RoTri-Diff: A Spatial Robot-Object Triadic Interaction-Guided Diffusion Model for Bimanual Manipulation
This work improves bimanual manipulation for robotic systems by reducing inter-arm collisions and unstable grasps, which is an incremental improvement for robotic control.
This paper addresses the challenge of bimanual manipulation by explicitly modeling the dynamic geometric relationship among two robot arms and a manipulated object, called Robot-Object Triadic Interaction (RoTri). Their RoTri-Diff framework, a diffusion-based imitation learning approach, generates stable and coordinated trajectories, outperforming state-of-the-art baselines by 10.2% on 11 RLBench2 tasks and demonstrating stable performance on 4 real-world bimanual tasks.
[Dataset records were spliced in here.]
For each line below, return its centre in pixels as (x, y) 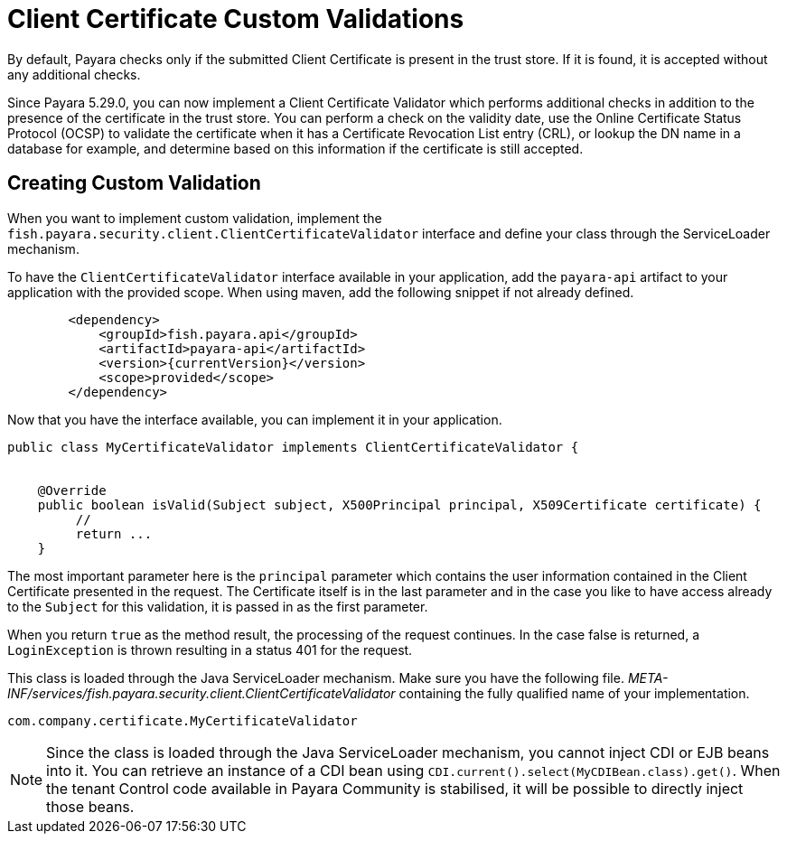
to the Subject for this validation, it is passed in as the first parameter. (218, 606)
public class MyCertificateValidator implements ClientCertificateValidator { (293, 447)
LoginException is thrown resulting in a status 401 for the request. (210, 649)
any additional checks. (74, 74)
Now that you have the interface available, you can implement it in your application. (255, 419)
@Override (72, 490)
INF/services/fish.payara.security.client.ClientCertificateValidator (201, 693)
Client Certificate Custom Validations (236, 19)
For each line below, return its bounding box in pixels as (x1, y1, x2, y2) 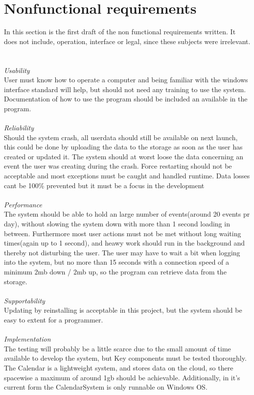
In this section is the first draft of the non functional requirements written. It (4, 26, 236, 37)
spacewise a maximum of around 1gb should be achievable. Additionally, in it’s (4, 372, 240, 382)
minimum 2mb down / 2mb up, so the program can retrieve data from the (4, 266, 227, 276)
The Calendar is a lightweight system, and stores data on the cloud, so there (4, 362, 233, 372)
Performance (4, 199, 42, 209)
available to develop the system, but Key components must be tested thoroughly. (4, 353, 247, 363)
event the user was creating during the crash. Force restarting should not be (4, 161, 232, 171)
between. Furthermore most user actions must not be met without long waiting (4, 228, 241, 238)
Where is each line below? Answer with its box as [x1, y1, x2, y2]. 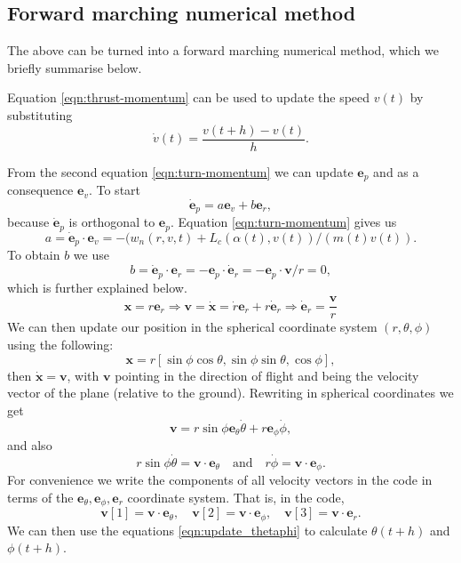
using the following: [7, 335, 114, 353]
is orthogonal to [68, 213, 155, 231]
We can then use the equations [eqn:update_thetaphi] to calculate [7, 520, 368, 539]
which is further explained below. [7, 277, 187, 296]
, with [67, 366, 99, 384]
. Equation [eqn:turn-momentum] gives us [170, 213, 397, 231]
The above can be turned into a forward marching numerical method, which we [7, 41, 439, 60]
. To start [88, 181, 141, 199]
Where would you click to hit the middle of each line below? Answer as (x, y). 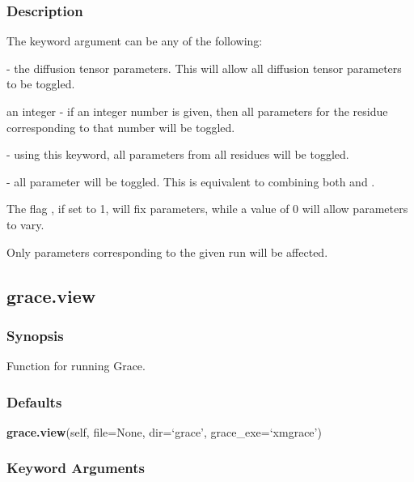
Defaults (34, 401)
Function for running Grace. (76, 366)
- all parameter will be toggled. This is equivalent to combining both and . (191, 181)
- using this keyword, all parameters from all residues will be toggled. (178, 154)
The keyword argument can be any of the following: (135, 41)
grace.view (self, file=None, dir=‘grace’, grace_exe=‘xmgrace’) (164, 431)
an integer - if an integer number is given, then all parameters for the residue (197, 111)
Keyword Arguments (76, 468)
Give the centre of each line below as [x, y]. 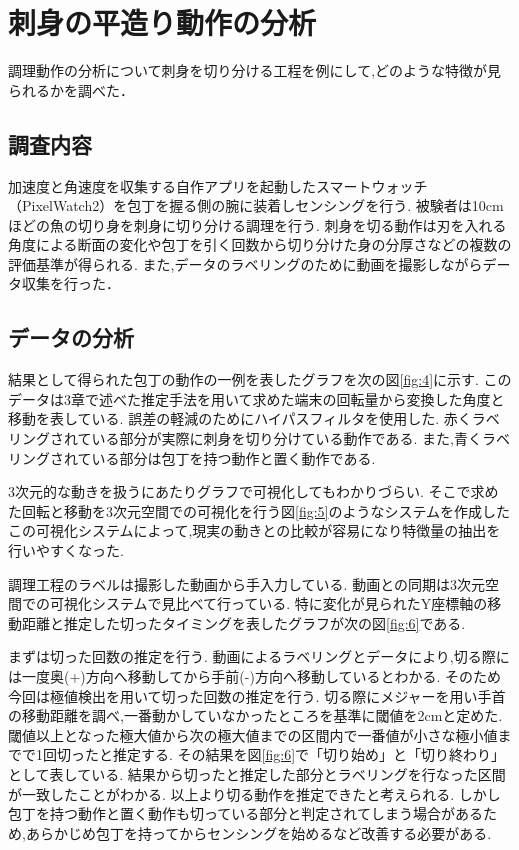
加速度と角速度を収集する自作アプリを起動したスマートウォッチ [218, 185]
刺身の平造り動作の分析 [162, 22]
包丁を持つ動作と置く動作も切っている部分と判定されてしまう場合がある [245, 813]
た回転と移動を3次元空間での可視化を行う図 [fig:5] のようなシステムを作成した [259, 510]
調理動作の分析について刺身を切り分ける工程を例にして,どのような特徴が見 [255, 70]
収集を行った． [70, 283]
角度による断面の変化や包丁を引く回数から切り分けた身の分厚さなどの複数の [260, 244]
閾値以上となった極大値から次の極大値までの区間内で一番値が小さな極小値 [253, 734]

Bimanual manipulation is a fundamental robotic skill that requires continuous and precise coordination between two arms. While imitation learning (IL) is the dominant paradigm for acquiring this capability, existing approaches, whether robot-centric or object-centric, often overlook the dynamic geometric relationship among the two arms and the manipulated object. This limitation frequently leads to inter-arm collisions, unstable grasps, and degraded performance in complex tasks. To address this, in this paper we explicitly models the Robot-Object Triadic Interaction (RoTri) representation in bimanual systems, by encoding the relative 6D poses between the two arms and the object to capture their spatial triadic relationship and establish continuous triangular geometric constraints. Building on this, we further introduce RoTri-Diff, a diffusion-based imitation learning framework that combines RoTri constraints with robot keyposes and object motion in a hierarchical diffusion process. This enables the generation of stable, coordinated trajectories and robust execution across different modes of bimanual manipulation. Extensive experiments show that our approach outperforms state-of-the-art baselines by 10.2% on 11 representative RLBench2 tasks and achieves stable performance on 4 challenging real-world bimanual tasks. Project website: https://rotri-diff.github.io/.